◆ **Task requirements**:
Count the lines in the records below that contain the word "might", and reply with only that number.

Data items:
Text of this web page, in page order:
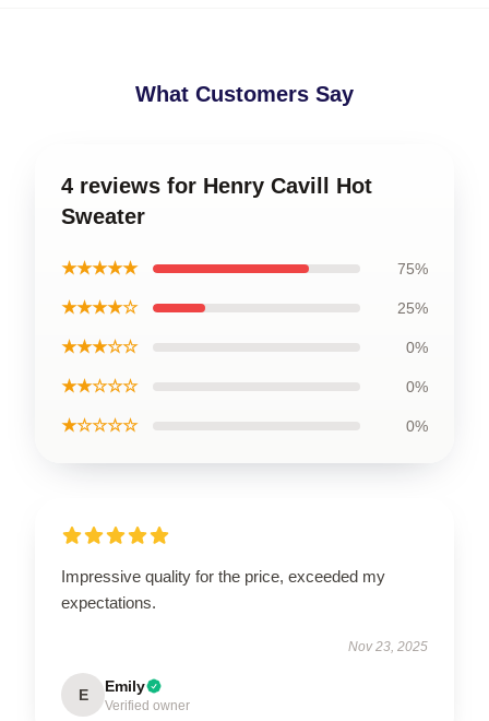
What Customers Say
4 reviews for Henry Cavill Hot
Sweater
★★★★★ 75%
★★★★☆ 25%
★★★☆☆ 0%
★★☆☆☆ 0%
★☆☆☆☆ 0%
Impressive quality for the price, exceeded my
expectations.
Nov 23, 2025
E Emily
Verified owner
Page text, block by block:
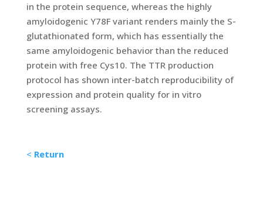
in the protein sequence, whereas the highly
amyloidogenic Y78F variant renders mainly the S-
glutathionated form, which has essentially the
same amyloidogenic behavior than the reduced
protein with free Cys10. The TTR production
protocol has shown inter-batch reproducibility of
expression and protein quality for in vitro
screening assays.
< Return
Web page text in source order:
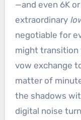
—and even 6K
extraordinary
negotiable for
might transition
vow exchange
matter of
the shadows
digital noise
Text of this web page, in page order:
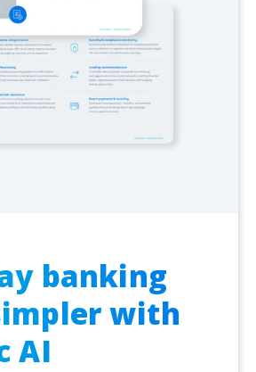
banking
with
AI
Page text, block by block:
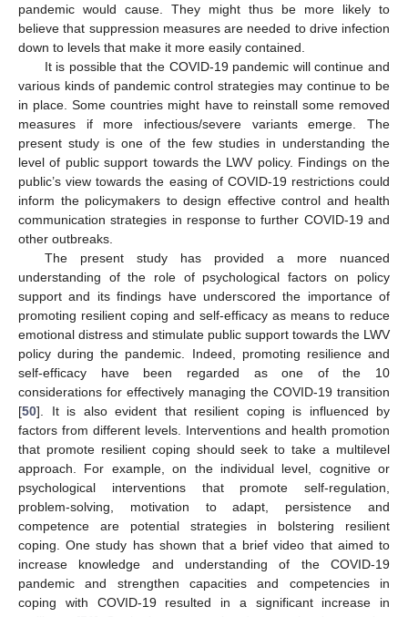
pandemic would cause. They might thus be more likely to
believe that suppression measures are needed to drive infection
down to levels that make it more easily contained.
It is possible that the COVID-19 pandemic will continue and
various kinds of pandemic control strategies may continue to be
in place. Some countries might have to reinstall some removed
measures if more infectious/severe variants emerge. The
present study is one of the few studies in understanding the
level of public support towards the LWV policy. Findings on the
public’s view towards the easing of COVID-19 restrictions could
inform the policymakers to design effective control and health
communication strategies in response to further COVID-19 and
other outbreaks.
The present study has provided a more nuanced
understanding of the role of psychological factors on policy
support and its findings have underscored the importance of
promoting resilient coping and self-efficacy as means to reduce
emotional distress and stimulate public support towards the LWV
policy during the pandemic. Indeed, promoting resilience and
self-efficacy have been regarded as one of the 10
considerations for effectively managing the COVID-19 transition
[50]. It is also evident that resilient coping is influenced by
factors from different levels. Interventions and health promotion
that promote resilient coping should seek to take a multilevel
approach. For example, on the individual level, cognitive or
psychological interventions that promote self-regulation,
problem-solving, motivation to adapt, persistence and
competence are potential strategies in bolstering resilient
coping. One study has shown that a brief video that aimed to
increase knowledge and understanding of the COVID-19
pandemic and strengthen capacities and competencies in
coping with COVID-19 resulted in a significant increase in
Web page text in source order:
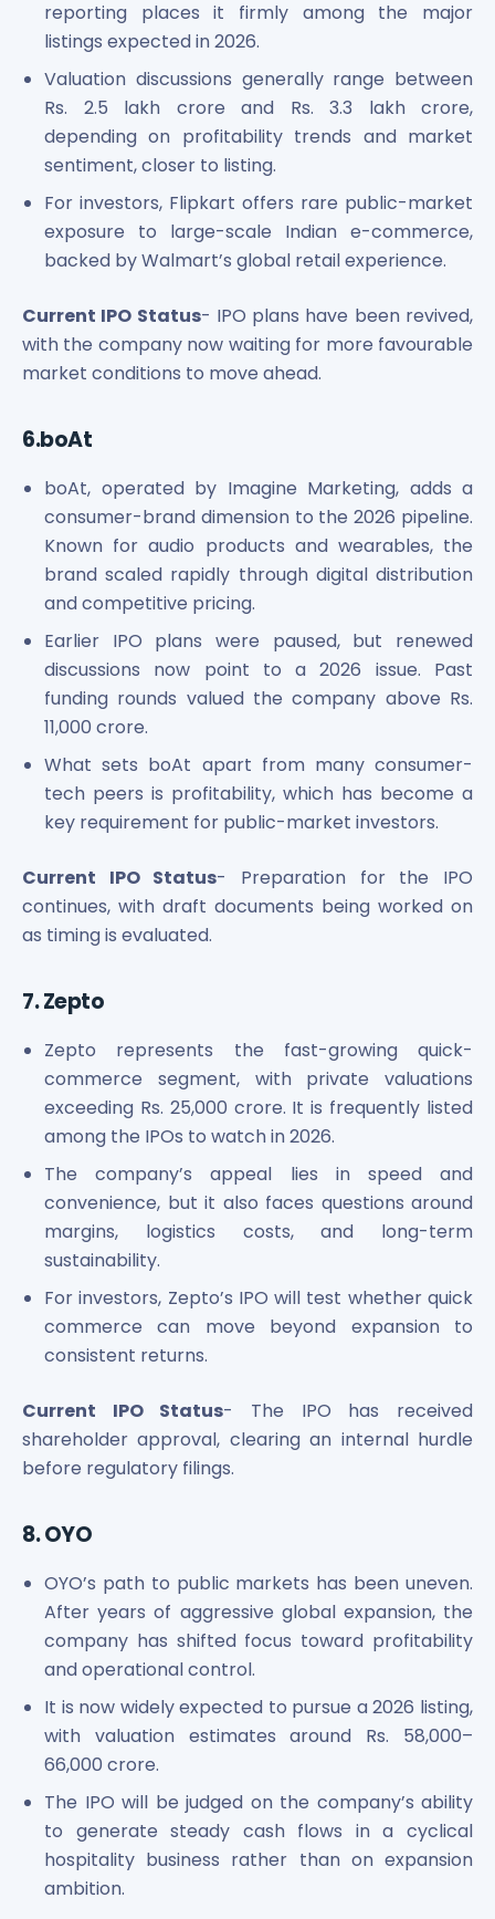
reporting places it firmly among the major
listings expected in 2026.
Valuation discussions generally range between
Rs. 2.5 lakh crore and Rs. 3.3 lakh crore,
depending on profitability trends and market
sentiment, closer to listing.
For investors, Flipkart offers rare public-market
exposure to large-scale Indian e-commerce,
backed by Walmart’s global retail experience.
Current IPO Status- IPO plans have been revived,
with the company now waiting for more favourable
market conditions to move ahead.
6.boAt
boAt, operated by Imagine Marketing, adds a
consumer-brand dimension to the 2026 pipeline.
Known for audio products and wearables, the
brand scaled rapidly through digital distribution
and competitive pricing.
Earlier IPO plans were paused, but renewed
discussions now point to a 2026 issue. Past
funding rounds valued the company above Rs.
11,000 crore.
What sets boAt apart from many consumer-
tech peers is profitability, which has become a
key requirement for public-market investors.
Current IPO Status- Preparation for the IPO
continues, with draft documents being worked on
as timing is evaluated.
7. Zepto
Zepto represents the fast-growing quick-
commerce segment, with private valuations
exceeding Rs. 25,000 crore. It is frequently listed
among the IPOs to watch in 2026.
The company’s appeal lies in speed and
convenience, but it also faces questions around
margins, logistics costs, and long-term
sustainability.
For investors, Zepto’s IPO will test whether quick
commerce can move beyond expansion to
consistent returns.
Current IPO Status- The IPO has received
shareholder approval, clearing an internal hurdle
before regulatory filings.
8. OYO
OYO’s path to public markets has been uneven.
After years of aggressive global expansion, the
company has shifted focus toward profitability
and operational control.
It is now widely expected to pursue a 2026 listing,
with valuation estimates around Rs. 58,000–
66,000 crore.
The IPO will be judged on the company’s ability
to generate steady cash flows in a cyclical
hospitality business rather than on expansion
ambition.
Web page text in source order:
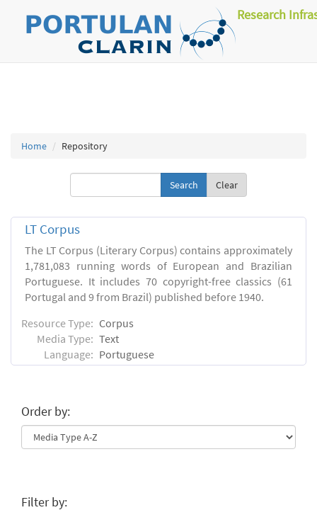
Research
Home Repository
Clear
LT Corpus
The LT Corpus (Literary Corpus) contains approximately
1,781,083 running words of European and Brazilian
Portuguese. It includes 70 copyright-free classics (61
Portugal and 9 from Brazil) published before 1940.
Resource Type: Corpus
Media Type: Text
Language: Portuguese
Order by:
Filter by:
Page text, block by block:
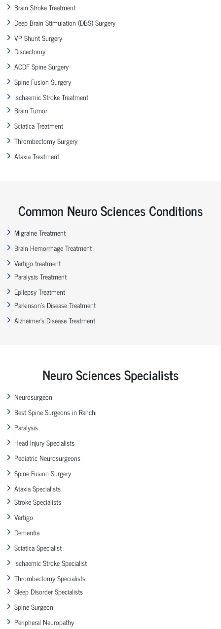
Brain Stroke Treatment
Deep Brain Stimulation (DBS) Surgery
VP Shunt Surgery
Discectomy
ACDF Spine Surgery
Spine Fusion Surgery
Ischaemic Stroke Treatment
Brain Tumor
Sciatica Treatment
Thrombectomy Surgery
Ataxia Treatment
Common Neuro Sciences Conditions
Migraine Treatment
Brain Hemorrhage Treatment
Vertigo treatment
Paralysis Treatment
Epilepsy Treatment
Parkinson’s Disease Treatment
Alzheimer’s Disease Treatment
Neuro Sciences Specialists
Neurosurgeon
Best Spine Surgeons in Ranchi
Paralysis
Head Injury Specialists
Pediatric Neurosurgeons
Spine Fusion Surgery
Ataxia Specialists
Stroke Specialists
Vertigo
Dementia
Sciatica Specialist
Ischaemic Stroke Specialist
Thrombectomy Specialists
Sleep Disorder Specialists
Spine Surgeon
Peripheral Neuropathy
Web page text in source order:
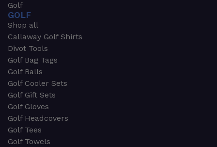
Golf
GOLF
Shop all
Callaway Golf Shirts
Divot Tools
Golf Bag Tags
Golf Balls
Golf Cooler Sets
Golf Gift Sets
Golf Gloves
Golf Headcovers
Golf Tees
Golf Towels
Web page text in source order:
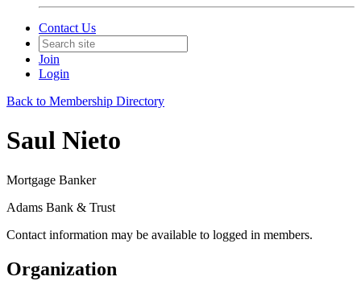
Contact Us
Join
Login
Back to Membership Directory
Saul Nieto
Mortgage Banker
Adams Bank & Trust
Contact information may be available to logged in members.
Organization

◆ **Response to this exercise**:
3